In Israel a university faculty appointment carries monetary benefits such as sabbaticals and travel funds. In consequence, a faculty appointment represents a financial commitment for the universities. The basic science faculty members are all employed by the universities and accordingly receive university appointments. Young faculty members are expected to do research and teaching. Assuming the university has chosen persons whose research is productive, those faculty members will be promoted within the university as their careers develop. In effect, all that has been built into the VATAT funding formula for the university. In contrast, the clinical teachers are employed by the health system, not generally by the university. Physicians, unlike PhDs, generally do not get salary support for doing research; but in order to be eligible for university appointments and promotions they still are expected by the universities to have done and published research. Thus, they have to do research during uncompensated time, often nights and weekends. And, were the universities to have a more inclusive definition of scholarship that allowed many more clinical teachers to be eligible for appointments and promotions (see above), then the universities would have to make a financial commitment to a group of people they currently do not support. The funds would need to come either from universities themselves or from funds allocated to the delivery system. In either case, there currently are no funds from either source; and the majority of clinical teachers in Israel do not have a university appointment. This is a disincentive to clinicians engaging in medical school teaching during the pre-clinical years or increasing their teaching commitments in the clinical years.
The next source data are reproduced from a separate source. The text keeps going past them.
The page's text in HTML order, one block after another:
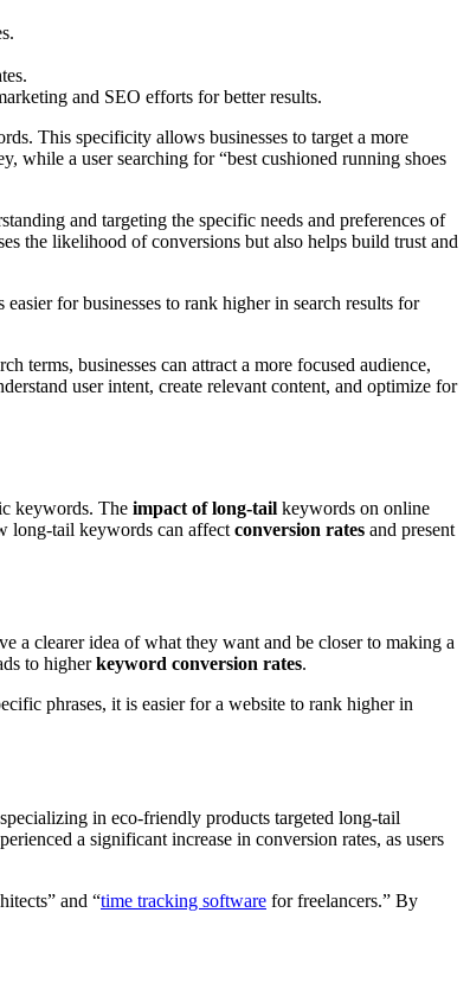
and SEO efforts for better results.
This specificity allows businesses to target a more
while a user searching for “best cushioned running shoes
and targeting the specific needs and preferences of
the likelihood of conversions but also helps build trust and
for businesses to rank higher in search results for
terms, businesses can attract a more focused audience,
user intent, create relevant content, and optimize for
keywords. The impact of long-tail keywords on online
long-tail keywords can affect conversion rates and present
a clearer idea of what they want and be closer to making a
to higherkeyword conversion rates.
phrases, it is easier for a website to rank higher in
in eco-friendly products targeted long-tail
a significant increase in conversion rates, as users
and “time tracking software for freelancers.” By
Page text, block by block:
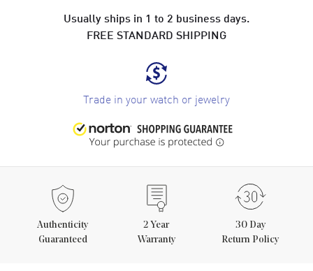
Usually ships in 1 to 2 business days.
FREE STANDARD SHIPPING
Trade in your watch or jewelry
Authenticity
Guaranteed
2 Year
Warranty
30 Day
Return Policy
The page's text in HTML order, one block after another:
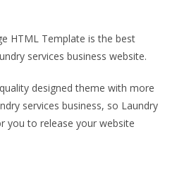
HTML Template is the best
services business website.
designed theme with more
services business, so Laundry
you to release your website
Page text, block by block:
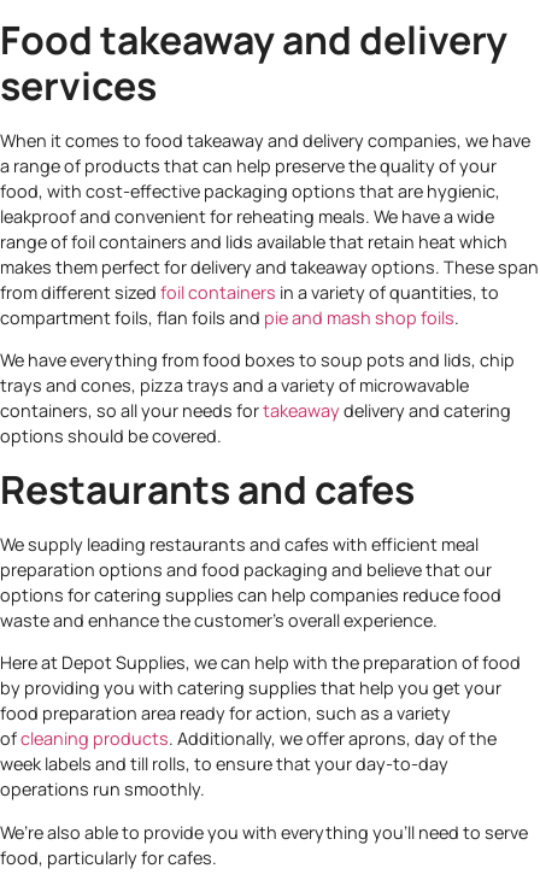
Food takeaway and delivery
services
When it comes to food takeaway and delivery companies, we have
a range of products that can help preserve the quality of your
food, with cost-effective packaging options that are hygienic,
leakproof and convenient for reheating meals. We have a wide
range of foil containers and lids available that retain heat which
makes them perfect for delivery and takeaway options. These span
from different sized foil containers in a variety of quantities, to
compartment foils, flan foils and pie and mash shop foils.
We have everything from food boxes to soup pots and lids, chip
trays and cones, pizza trays and a variety of microwavable
containers, so all your needs fortakeawaydelivery and catering
options should be covered.
Restaurants and cafes
We supply leading restaurants and cafes with efficient meal
preparation options and food packaging and believe that our
options for catering supplies can help companies reduce food
waste and enhance the customer’s overall experience.
Here at Depot Supplies, we can help with the preparation of food
by providing you with catering supplies that help you get your
food preparation area ready for action, such as a variety
ofcleaning products. Additionally, we offer aprons, day of the
week labels and till rolls, to ensure that your day-to-day
operations run smoothly.
We’re also able to provide you with everything you’ll need to serve
food, particularly for cafes.
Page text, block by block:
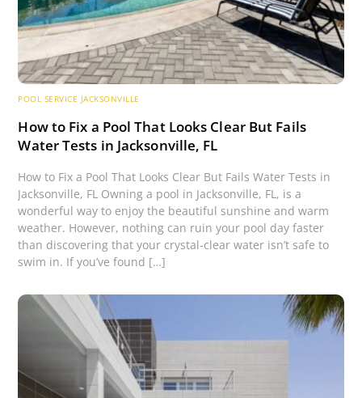
POOL SERVICE JACKSONVILLE
How to Fix a Pool That Looks Clear But Fails
Water Tests in Jacksonville, FL
How to Fix a Pool That Looks Clear But Fails Water Tests in
Jacksonville, FL Owning a pool in Jacksonville, FL, is a
wonderful way to enjoy the beautiful sunshine and warm
weather. However, nothing can ruin your pool day faster
than discovering that your crystal-clear water isn’t safe to
swim in. If you’ve found […]
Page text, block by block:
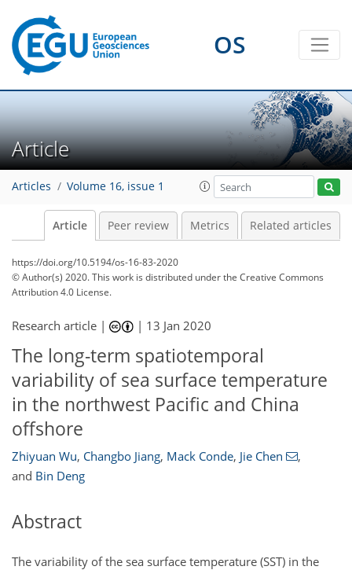
OS
Article
Articles Volume 16, issue 1
Article Peer review Metrics Related articles
https://doi.org/10.5194/os-16-83-2020
© Author(s) 2020. This work is distributed underthe Creative Commons
Attribution 4.0 License.
Research article | | 13 Jan 2020
The long-term spatiotemporal
variability of sea surface temperature
in the northwest Pacific and China
offshore
Zhiyuan Wu, Changbo Jiang, Mack Conde, Jie Chen
,
and Bin Deng
Abstract
The variability of the sea surface temperature (SST) in the

There are financial implications to providing more ambulatory-based clinical education. Teaching undergraduates and even residents in the early years of GME in ambulatory settings is known to reduce the clinical productivity of the faculty during the time when they are teaching. Only in the later years of GME do residents usually have the capability of contributing to overall clinical productivity. Thus, if clinicians working in the ambulatory sector who are being paid almost exclusively to be clinically productive are to become more involved in clinical teaching, there will need to be a source of financial support for that teaching. An increase in ambulatory and community-based teaching also involves the need for capital funds. It will require upgrading facilities so that there is space for learners and for related teaching activities. Both this capital expense and the benefits it could provide should be considered against the costs and benefits of expanding hospital facilities and hospital-based clinical teaching.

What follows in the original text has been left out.